Decided on January 13, 2026
Court of Claims


Dilafruz Djumaeva, Individually and as Administratrix for
the Estate of ZAFAR RUSTAMOV, Claimant,

against

The State of New York, Defendant.




Claim No. 132661

For Claimant:
LEVINE & SLAVIT, PLLC
By: Ira S. Slavit, Esq.

For Defendant:
LETITIA JAMES, Attorney General of the State of New York
By: LaDonna S. Sandford, Assistant Attorney General Francisco Calderon, J.

Claimant Dilafruz Djumaeva commenced this wrongful death action individually and as administratrix of the estate of Zafar Rustamov (decedent).

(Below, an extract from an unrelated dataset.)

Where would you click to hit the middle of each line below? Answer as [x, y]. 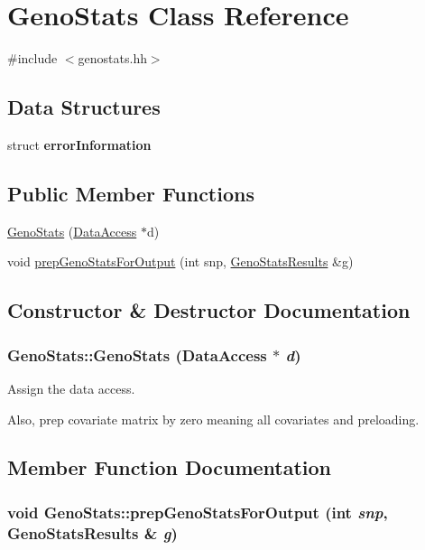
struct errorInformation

A bifurcated, liability only trial of this claim was conducted virtually on June 3, 2025 and in-person on June 4, 2025 upon stipulation of the parties. Claimant offered Exhibits 1 through 34, 37 through 39, and 41 through 43 [FN1] which were received into evidence upon stipulation of the parties. Marked versions of several exhibits were also received into evidence during the trial as exhibits 1A through 1E, 14A, 33A, 34A through 34D, and 37A through 37E. At the start of trial, the parties stipulated that claimant has standing to bring this claim. Claimant offered the testimony of accident reconstruction specialist Michael Cei and arborist Bill Logan. By consent of the parties, defendant offered out of order the testimony of two members of the New York State Police [*2]Department: Lieutenant Roy Kievit and Trooper Steven Gill. At the close of claimant's proof, defendant moved for a directed verdict. Claimant opposed the motion and the Court reserved decision. Defendant offered the testimony of David Chomycz, an Acting Resident Engineer with the New York State Department of Transportation (DOT). After defendant rested, it renewed its motion for a directed verdict. At the close of all proof, the Court permitted the parties to submit posttrial memoranda.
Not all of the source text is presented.